她的手堪比蒼蠅拍,一人一掌,精準又快,四人的額頭立刻又紅又亮。
“中午不許喫飯,每個人繞操場兔子蹲……三圈!”她命令道。
陳沛豐哀叫:“不是吧!”
他是新人裏最能喫的,一頓要喫四碗飯,沒飯喫等於要了他的命。
“教官,打個商量好不好?”馬建明哭喪着臉,兔子蹲三圈,腿都會站不直的。
“不服?那再加……”
沈潮連忙站起來往外衝,“我馬上就去!”
剩下的三個也趕忙爬起來往外跑,開玩笑,再加碼,別說午飯了,晚飯都要喫不上了。
林俊在後頭,暗暗慶幸,還好自己沒參與進去。
皛皛回過頭,下巴往門口撇了撇,“你怎麼還不去?”
他愣了愣,用手指了指自己,想確定她是在和自己說話。
皛皛直直的盯着他,意思很明顯——這裏除了你,還有別人嗎?
他無語凝噎,垂着腦袋從地上爬起來,整個人都蔫了。
武館外,衛曉和魏君正準備去食堂打飯,眼見幾個新人苦哈哈的繞着操場兔子蹲,揮灑着熱汗,都覺得稀奇。

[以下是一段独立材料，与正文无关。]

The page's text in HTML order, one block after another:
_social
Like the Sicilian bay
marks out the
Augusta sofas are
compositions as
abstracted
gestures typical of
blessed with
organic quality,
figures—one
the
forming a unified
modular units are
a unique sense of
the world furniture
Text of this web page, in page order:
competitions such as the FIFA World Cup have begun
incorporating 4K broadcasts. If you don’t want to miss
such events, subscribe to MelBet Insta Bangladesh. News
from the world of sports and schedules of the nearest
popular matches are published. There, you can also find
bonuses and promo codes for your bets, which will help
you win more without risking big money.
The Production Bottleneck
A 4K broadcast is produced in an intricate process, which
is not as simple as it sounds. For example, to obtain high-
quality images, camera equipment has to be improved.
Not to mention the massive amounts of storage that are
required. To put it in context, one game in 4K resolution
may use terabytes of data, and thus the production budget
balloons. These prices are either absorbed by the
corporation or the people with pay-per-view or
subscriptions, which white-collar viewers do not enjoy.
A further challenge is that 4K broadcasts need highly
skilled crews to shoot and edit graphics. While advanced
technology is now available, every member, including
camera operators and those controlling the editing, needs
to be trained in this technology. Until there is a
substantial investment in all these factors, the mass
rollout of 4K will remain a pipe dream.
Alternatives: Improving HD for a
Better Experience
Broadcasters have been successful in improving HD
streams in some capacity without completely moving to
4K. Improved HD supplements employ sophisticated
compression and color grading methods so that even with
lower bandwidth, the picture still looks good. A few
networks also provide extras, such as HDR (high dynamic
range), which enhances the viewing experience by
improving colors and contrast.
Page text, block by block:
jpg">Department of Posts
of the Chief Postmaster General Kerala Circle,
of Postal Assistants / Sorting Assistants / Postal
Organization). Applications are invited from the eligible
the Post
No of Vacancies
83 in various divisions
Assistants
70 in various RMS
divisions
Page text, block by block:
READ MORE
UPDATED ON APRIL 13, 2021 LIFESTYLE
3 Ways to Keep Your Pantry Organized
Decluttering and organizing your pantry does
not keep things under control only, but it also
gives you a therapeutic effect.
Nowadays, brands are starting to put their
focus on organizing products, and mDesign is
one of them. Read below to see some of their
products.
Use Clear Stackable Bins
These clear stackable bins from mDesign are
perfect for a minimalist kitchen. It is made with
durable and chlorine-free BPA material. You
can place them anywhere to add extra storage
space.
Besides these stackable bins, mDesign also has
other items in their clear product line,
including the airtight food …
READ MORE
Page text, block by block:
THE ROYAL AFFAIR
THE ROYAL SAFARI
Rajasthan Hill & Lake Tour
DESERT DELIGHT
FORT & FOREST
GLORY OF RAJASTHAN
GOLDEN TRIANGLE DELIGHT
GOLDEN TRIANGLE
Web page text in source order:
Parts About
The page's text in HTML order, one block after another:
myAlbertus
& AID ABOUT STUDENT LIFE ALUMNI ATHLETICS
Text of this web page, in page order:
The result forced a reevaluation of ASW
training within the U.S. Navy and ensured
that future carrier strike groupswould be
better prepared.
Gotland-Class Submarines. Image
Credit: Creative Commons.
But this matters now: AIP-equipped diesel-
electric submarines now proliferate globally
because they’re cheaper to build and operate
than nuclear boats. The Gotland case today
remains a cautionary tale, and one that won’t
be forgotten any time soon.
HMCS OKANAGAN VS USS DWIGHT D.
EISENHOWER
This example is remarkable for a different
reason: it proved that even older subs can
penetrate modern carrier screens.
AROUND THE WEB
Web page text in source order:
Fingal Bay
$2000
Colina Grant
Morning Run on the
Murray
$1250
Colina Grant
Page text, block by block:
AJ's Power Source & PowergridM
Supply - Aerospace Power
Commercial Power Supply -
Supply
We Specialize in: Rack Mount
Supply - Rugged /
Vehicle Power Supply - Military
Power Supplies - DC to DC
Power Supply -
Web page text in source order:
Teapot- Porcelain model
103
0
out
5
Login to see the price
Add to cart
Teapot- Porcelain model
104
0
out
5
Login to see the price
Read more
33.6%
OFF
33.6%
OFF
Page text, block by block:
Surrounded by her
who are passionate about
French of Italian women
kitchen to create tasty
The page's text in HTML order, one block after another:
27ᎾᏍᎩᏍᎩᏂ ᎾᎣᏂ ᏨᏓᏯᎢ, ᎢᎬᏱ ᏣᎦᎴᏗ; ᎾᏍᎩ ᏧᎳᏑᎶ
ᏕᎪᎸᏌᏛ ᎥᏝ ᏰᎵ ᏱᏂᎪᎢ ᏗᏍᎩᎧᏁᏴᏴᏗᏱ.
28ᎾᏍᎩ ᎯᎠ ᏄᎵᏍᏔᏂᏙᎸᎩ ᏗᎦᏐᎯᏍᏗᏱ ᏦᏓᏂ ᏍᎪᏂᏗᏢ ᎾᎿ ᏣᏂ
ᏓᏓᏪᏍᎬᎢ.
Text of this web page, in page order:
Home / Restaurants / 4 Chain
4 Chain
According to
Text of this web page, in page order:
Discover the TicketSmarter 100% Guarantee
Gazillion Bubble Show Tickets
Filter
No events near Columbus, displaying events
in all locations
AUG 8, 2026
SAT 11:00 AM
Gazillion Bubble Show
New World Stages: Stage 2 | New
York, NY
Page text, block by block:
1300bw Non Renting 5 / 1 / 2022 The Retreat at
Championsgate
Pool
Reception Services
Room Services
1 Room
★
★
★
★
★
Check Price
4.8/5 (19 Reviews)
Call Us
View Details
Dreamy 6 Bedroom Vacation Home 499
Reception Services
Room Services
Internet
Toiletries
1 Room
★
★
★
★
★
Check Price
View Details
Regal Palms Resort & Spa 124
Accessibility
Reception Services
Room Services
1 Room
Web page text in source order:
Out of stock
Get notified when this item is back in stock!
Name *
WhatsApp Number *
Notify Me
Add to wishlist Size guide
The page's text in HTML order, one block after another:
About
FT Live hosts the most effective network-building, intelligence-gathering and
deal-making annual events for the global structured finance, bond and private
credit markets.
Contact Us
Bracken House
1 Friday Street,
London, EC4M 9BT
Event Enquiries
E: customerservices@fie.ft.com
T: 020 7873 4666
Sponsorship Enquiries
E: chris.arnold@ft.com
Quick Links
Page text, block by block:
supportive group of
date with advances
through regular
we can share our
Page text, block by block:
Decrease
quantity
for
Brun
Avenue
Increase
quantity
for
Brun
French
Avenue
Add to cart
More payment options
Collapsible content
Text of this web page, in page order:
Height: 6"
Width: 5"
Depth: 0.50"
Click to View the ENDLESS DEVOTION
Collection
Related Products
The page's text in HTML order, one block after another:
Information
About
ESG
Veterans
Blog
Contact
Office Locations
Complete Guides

“這是怎麼了?一個個那麼勤奮。”魏君是隊裏的狙擊手,平時也狠操過這幫新人,但從沒這麼罰過人家。
衛曉笑道:“看來是卯足了勁要搶我們的飯碗了。”
優勝劣汰是特警隊的主旨,誰最好,誰就能上戰場。
“憑他們?再過兩年也未必!”他是隊裏的第一狙擊手,這位置可不是隨隨便便就能被搶走的。
“勤奮是好事,我們當年也是這麼熬過來的。”
魏君朝武館裏瞟了一眼,“你我當年可沒這麼厲害的教官。”不怕別的,就怕名師出高徒。
“你小心教官也罰你兔子蹲!”
魏君在隊裏是出了名的貧嘴,一天不貧,渾身就皮癢。
“哈哈,我倒想呢,但你看人家理我嗎?”
“等她理你了,我估摸你不死也殘了。”
皛皛兩年前初來特警隊,魏君特別不服,要求公開pk,被皛皛三振出局,連她的袖子都沒摸到。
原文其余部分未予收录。